In [1]:
import torch
import torch.nn as nn
import torch.utils.data as Data
import numpy as np
import pandas as pd
from sklearn.model_selection import train_test_split
from sklearn.metrics import confusion_matrix
import matplotlib.pyplot as plt
import datetime
import seaborn as sns

In [2]:
if(torch.cuda.is_available()):
    device = torch.device("cuda")
    print(device, torch.cuda.get_device_name(0))
else:
    device= torch.device("cpu")
    print(device)

cuda NVIDIA GeForce RTX 3060


### Read data file to dataframe --> convert to numpy array

In [3]:
fname = "1. Data - Iris.xlsx"  #the data file is located at the same directory
df=pd.read_excel(fname)
df.head(5)

Unnamed: 0,Sepal.Length,Sepal.Width,Petal.Length,Petal.Width,Species
0,5.1,3.5,1.4,0.2,setosa
1,4.9,3.0,1.4,0.2,setosa
2,4.7,3.2,1.3,0.2,setosa
3,4.6,3.1,1.5,0.2,setosa
4,5.0,3.6,1.4,0.2,setosa


In [4]:
df.columns

Index(['Sepal.Length', 'Sepal.Width', 'Petal.Length', 'Petal.Width',
       'Species'],
      dtype='object')

In [5]:
dfX = df[['Sepal.Length', 'Sepal.Width', 'Petal.Length', 'Petal.Width']]
dfY = df['Species']

In [6]:
#convert dfY from string to integer 0, 1, 2
lstY1 = dfY.values.tolist()
lstY = []
for elt in lstY1:
  if(elt == 'setosa'):
    lstY.append(0)
  elif (elt == 'versicolor'):
    lstY.append(1)
  elif (elt == 'virginica'):
    lstY.append(2)
  else:
    print("Wrong label", elt)

In [7]:
#convert data to numpy array
numpyX = np.array(dfX.values)
numpyY = np.array(lstY)
print(numpyX.shape, numpyY.shape)

(150, 4) (150,)


### Split input data to train and test data

In [8]:
trainX, testX, trainY, testY = train_test_split(numpyX, numpyY, test_size=0.20, random_state=0)
print(trainX.shape, testX.shape, trainY.shape, testY.shape)
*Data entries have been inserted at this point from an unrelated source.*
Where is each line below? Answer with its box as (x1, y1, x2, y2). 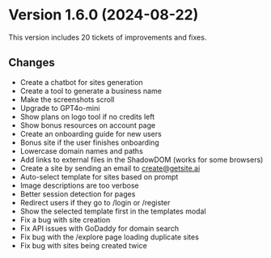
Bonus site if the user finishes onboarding (19, 137, 159, 147)
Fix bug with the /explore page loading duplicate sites (19, 232, 200, 242)
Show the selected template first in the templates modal (19, 206, 206, 216)
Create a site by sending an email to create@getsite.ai (19, 163, 201, 173)
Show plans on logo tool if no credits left (19, 112, 155, 121)
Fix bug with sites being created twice (19, 240, 147, 250)
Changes (8, 56, 55, 70)
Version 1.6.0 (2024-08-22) (8, 6, 199, 24)
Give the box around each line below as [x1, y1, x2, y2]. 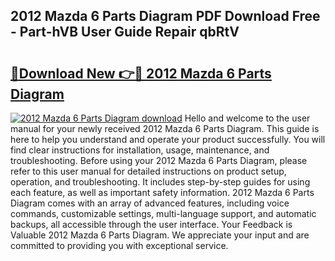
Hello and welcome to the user [184, 112, 311, 124]
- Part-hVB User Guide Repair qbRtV [10, 24, 240, 41]
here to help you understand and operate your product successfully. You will [10, 134, 326, 145]
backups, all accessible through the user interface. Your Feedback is [10, 219, 293, 230]
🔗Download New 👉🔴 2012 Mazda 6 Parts [10, 65, 272, 82]
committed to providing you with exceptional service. [10, 240, 229, 251]
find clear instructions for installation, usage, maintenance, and [10, 144, 270, 156]
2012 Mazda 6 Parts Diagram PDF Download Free [10, 8, 321, 25]
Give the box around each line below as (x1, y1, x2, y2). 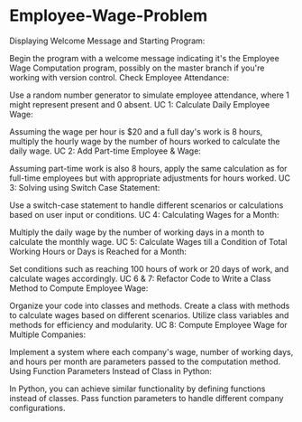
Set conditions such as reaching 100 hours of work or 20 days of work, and (9, 263, 289, 274)
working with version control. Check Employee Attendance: (9, 71, 230, 82)
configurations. (9, 402, 66, 413)
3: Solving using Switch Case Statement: (9, 182, 160, 192)
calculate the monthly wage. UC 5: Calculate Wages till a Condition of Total (9, 236, 288, 247)
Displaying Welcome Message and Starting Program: (9, 35, 206, 46)
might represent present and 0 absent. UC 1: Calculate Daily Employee (9, 98, 270, 109)
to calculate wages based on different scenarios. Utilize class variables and (9, 309, 289, 321)
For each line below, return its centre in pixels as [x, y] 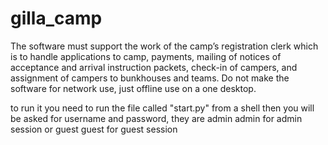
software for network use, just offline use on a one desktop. [133, 88]
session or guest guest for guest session [94, 129]
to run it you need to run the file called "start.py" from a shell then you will [162, 108]
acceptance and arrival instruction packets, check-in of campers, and [154, 67]
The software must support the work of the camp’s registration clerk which [164, 46]
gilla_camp [56, 18]
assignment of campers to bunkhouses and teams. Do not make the [150, 78]
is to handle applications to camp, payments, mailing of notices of [146, 56]
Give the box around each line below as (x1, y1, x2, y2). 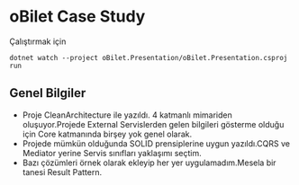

(120, 4) (30, 4) (120,) (30,)


### Define NN

In [9]:
MyNet = nn.Sequential(
    nn.Linear(4, 56),
    nn.Dropout(p=0.5),
    nn.Sigmoid(),
    nn.Linear(56, 56),
    nn.Dropout(p=0.5),
    nn.Sigmoid(),
    nn.Linear(56, 3),
)
MyNet.to(device)

Sequential(
  (0): Linear(in_features=4, out_features=56, bias=True)
  (1): Dropout(p=0.5, inplace=False)
  (2): Sigmoid()
  (3): Linear(in_features=56, out_features=56, bias=True)
  (4): Dropout(p=0.5, inplace=False)
  (5): Sigmoid()
  (6): Linear(in_features=56, out_features=3, bias=True)
)

### For the 1st time, go to Appendix to practice training loop step by step

### Train NN

In [None]:
train_lossLst = []
validation_lossLst = []

In [None]:
# split training data to train and validation
trainX, validationX, trainY, validationY = train_test_split(trainX, trainY, test_size=0.20, random_state=0)
tensor_trainX = torch.FloatTensor(trainX).to(device)
tensor_trainY = torch.LongTensor(trainY).to(device)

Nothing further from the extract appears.